Provided records:
┏━━

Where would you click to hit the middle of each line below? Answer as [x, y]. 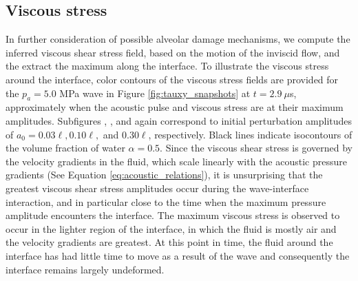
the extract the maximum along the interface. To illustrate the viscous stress [167, 66]
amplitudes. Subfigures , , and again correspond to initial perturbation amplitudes [179, 120]
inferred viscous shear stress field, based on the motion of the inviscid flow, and [173, 52]
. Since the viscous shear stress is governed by [256, 148]
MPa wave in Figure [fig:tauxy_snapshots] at [155, 93]
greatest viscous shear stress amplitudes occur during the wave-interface [157, 188]
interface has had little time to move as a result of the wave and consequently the [178, 255]
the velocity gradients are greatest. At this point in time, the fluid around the [169, 242]

┗━━

To do: Using the records above, report the count of lines holding "viscous" and nothing else.

The answer: 4